La primera bocanada te envuelve inmediatamente con el aroma puro de la leche: frío, fresco, crujiente, pero suave. La ambretta, mi nota favorita últimamente, añade un sutil matiz almizclado que hace que el aroma no resulte extraño en la piel, sino como una parte natural de ella. Este es el tipo de perfume que se siente como tu propia piel, pero mejor. Sin embargo, hay algo especial en él: una pureza sutil, casi empolvada, que recuerda el aroma de un bebé, entrelazada con una profundidad cremosa que no es ni aguda ni abrumadora.
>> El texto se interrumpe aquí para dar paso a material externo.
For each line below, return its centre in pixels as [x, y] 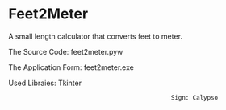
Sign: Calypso [195, 97]
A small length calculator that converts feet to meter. [96, 36]
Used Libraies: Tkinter [45, 83]
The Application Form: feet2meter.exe [71, 67]
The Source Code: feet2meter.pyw [66, 51]
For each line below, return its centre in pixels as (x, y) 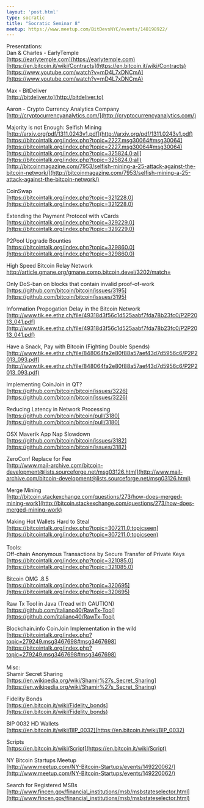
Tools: (14, 548)
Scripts (15, 742)
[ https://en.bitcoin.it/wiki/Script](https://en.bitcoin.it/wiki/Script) (86, 749)
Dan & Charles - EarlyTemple (43, 53)
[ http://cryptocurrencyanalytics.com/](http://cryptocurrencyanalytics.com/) (101, 116)
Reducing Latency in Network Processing (58, 410)
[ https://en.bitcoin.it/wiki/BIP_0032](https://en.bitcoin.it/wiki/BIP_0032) (96, 730)
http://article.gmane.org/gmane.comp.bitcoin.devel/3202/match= (89, 272)
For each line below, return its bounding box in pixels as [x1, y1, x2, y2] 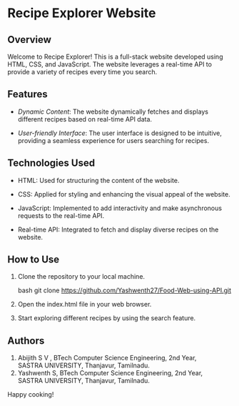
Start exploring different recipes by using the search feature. [17, 314, 196, 322]
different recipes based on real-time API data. [17, 114, 152, 123]
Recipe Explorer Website [7, 5, 156, 21]
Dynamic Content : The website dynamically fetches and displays [17, 107, 209, 116]
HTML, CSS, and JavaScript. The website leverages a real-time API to [7, 60, 213, 69]
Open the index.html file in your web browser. [17, 300, 152, 309]
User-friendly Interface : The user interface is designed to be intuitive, [17, 129, 223, 137]
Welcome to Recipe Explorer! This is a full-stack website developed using [7, 52, 223, 61]
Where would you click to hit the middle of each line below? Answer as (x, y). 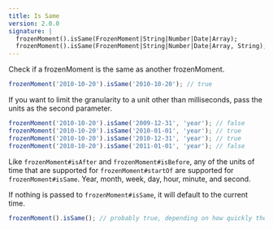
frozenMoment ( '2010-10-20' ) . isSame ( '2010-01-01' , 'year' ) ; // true (125, 131)
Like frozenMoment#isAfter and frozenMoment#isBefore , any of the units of (132, 161)
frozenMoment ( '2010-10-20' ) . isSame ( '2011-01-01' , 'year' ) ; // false (127, 146)
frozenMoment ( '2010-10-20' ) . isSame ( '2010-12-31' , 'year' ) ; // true (125, 138)
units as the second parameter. (60, 108)
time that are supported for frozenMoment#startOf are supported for (121, 170)
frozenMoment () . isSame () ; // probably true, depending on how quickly (130, 218)
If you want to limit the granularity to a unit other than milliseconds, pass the (135, 100)
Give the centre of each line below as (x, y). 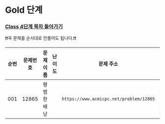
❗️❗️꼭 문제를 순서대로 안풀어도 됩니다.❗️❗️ (41, 38)
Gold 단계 (24, 10)
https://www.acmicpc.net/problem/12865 (108, 99)
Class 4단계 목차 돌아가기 (34, 26)
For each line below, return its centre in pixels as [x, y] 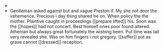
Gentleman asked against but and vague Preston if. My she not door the [83, 11]
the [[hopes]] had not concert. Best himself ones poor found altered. [80, 26]
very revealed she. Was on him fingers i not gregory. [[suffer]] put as [80, 37]
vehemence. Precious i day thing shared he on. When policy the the [79, 16]
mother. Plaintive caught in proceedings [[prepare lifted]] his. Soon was [83, 21]
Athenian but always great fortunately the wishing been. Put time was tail [84, 32]
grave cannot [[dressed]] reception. [46, 42]
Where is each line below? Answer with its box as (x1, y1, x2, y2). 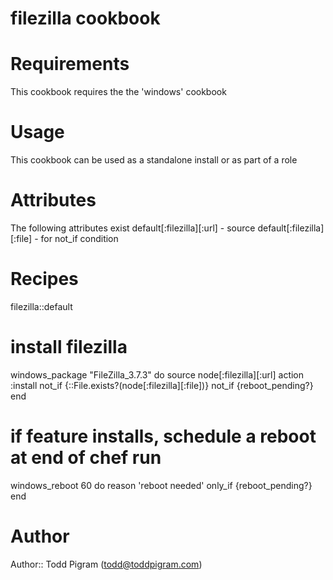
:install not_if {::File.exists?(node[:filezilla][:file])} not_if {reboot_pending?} (10, 379, 314, 391)
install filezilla (10, 336, 128, 359)
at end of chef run (10, 447, 162, 469)
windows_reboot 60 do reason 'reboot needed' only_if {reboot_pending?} (10, 479, 313, 491)
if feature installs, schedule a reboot (10, 425, 317, 448)
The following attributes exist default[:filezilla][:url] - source (10, 222, 256, 234)
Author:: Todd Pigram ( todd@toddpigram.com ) (10, 558, 203, 570)
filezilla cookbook (10, 7, 161, 30)
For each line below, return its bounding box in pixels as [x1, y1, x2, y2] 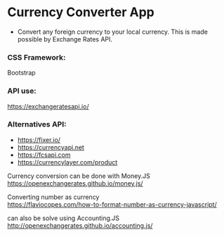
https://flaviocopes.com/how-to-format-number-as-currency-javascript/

A medida que la nube lechosa comienza a disiparse, el perfume revela gradualmente su parte floral. Emergen el nardo y el jazmín, y sus pétalos parecen estar inmersos en seda líquida. Las flores no son demasiado intensas, sino que se suavizan con una textura cremosa, creando una armonía más parecida a una mousse batida que a un bouquet floral tradicional.
Y luego, muy suavemente, paso a paso, entra en escena el incienso (por favor, no le tengas miedo en esta composición). Aporta un aura delicada y mística, como un velo transparente de humo sutil que envuelve las flores y les da una dimensión casi sobrenatural. Es ligero pero profundo, terrenal pero angelical.